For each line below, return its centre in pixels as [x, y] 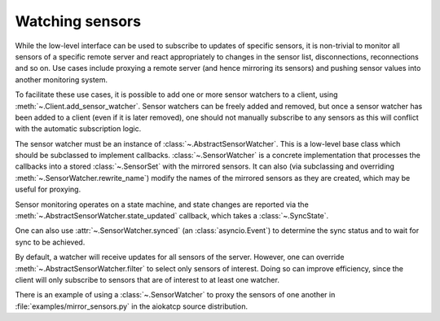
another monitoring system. [62, 79]
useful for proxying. [48, 189]
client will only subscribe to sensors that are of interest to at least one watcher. [147, 279]
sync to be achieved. [50, 242]
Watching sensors [78, 21]
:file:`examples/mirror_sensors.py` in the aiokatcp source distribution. [132, 306]
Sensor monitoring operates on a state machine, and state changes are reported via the [162, 204]
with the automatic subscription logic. [78, 129]
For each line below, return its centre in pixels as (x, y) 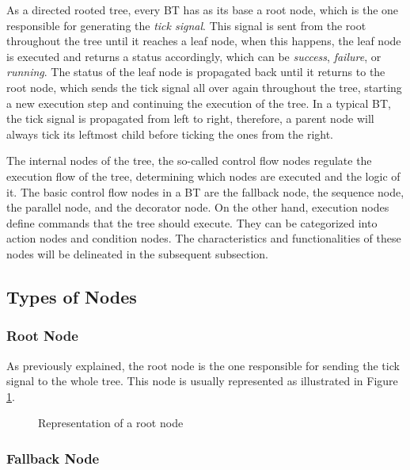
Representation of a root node (111, 423)
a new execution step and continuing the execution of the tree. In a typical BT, (199, 103)
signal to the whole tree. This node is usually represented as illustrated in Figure (202, 381)
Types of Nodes (72, 296)
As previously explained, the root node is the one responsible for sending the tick (203, 365)
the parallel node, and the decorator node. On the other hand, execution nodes (198, 207)
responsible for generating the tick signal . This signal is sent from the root (186, 25)
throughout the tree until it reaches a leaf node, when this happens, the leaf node (204, 41)
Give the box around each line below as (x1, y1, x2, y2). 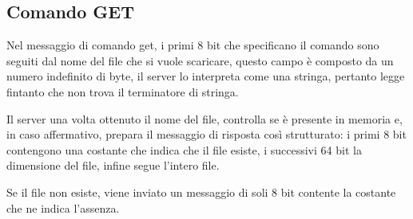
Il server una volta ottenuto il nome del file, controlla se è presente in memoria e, (6, 110, 403, 127)
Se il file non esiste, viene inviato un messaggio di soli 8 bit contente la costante (6, 183, 396, 200)
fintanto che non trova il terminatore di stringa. (6, 83, 239, 100)
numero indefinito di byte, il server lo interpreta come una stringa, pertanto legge (6, 68, 405, 84)
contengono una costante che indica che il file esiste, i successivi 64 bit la (6, 141, 362, 158)
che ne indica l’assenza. (6, 199, 120, 216)
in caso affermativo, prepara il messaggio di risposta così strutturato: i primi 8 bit (6, 126, 407, 143)
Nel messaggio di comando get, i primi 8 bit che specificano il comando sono (6, 37, 379, 53)
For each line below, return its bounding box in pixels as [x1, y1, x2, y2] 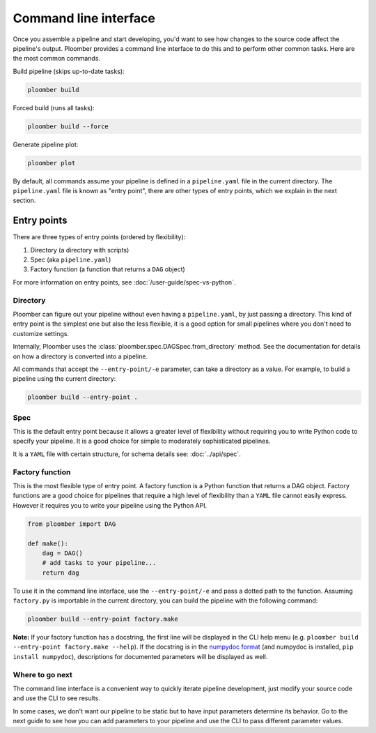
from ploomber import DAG [27, 520, 116, 528]
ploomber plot [27, 159, 76, 167]
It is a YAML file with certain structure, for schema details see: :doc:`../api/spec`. [13, 450, 242, 458]
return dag [42, 568, 79, 577]
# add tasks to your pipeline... [42, 559, 157, 567]
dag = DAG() [42, 549, 84, 557]
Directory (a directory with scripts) [30, 245, 130, 254]
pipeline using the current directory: [13, 375, 116, 383]
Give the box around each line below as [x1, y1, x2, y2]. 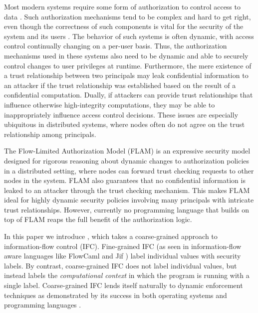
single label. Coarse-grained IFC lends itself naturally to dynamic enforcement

• [ASSIGNMENT]
The answer must be the lines of the entries above, written out exactly from the first through the one with "Il server una", and no pictures.

• [EXERCISE RESPONSE]
For each line below, return its centre in pixels as [x, y] 
another monitoring system. [62, 79]
useful for proxying. [48, 189]
client will only subscribe to sensors that are of interest to at least one watcher. [147, 279]
sync to be achieved. [50, 242]
Watching sensors [78, 21]
:file:`examples/mirror_sensors.py` in the aiokatcp source distribution. [132, 306]
Sensor monitoring operates on a state machine, and state changes are reported via the [162, 204]
with the automatic subscription logic. [78, 129]
For each line below, return its centre in pixels as (x, y) 
Representation of a root node (111, 423)
a new execution step and continuing the execution of the tree. In a typical BT, (199, 103)
signal to the whole tree. This node is usually represented as illustrated in Figure (202, 381)
Types of Nodes (72, 296)
As previously explained, the root node is the one responsible for sending the tick (203, 365)
the parallel node, and the decorator node. On the other hand, execution nodes (198, 207)
responsible for generating the tick signal . This signal is sent from the root (186, 25)
throughout the tree until it reaches a leaf node, when this happens, the leaf node (204, 41)
Give the box around each line below as (x1, y1, x2, y2). 
Il server una volta ottenuto il nome del file, controlla se è presente in memoria e, (6, 110, 403, 127)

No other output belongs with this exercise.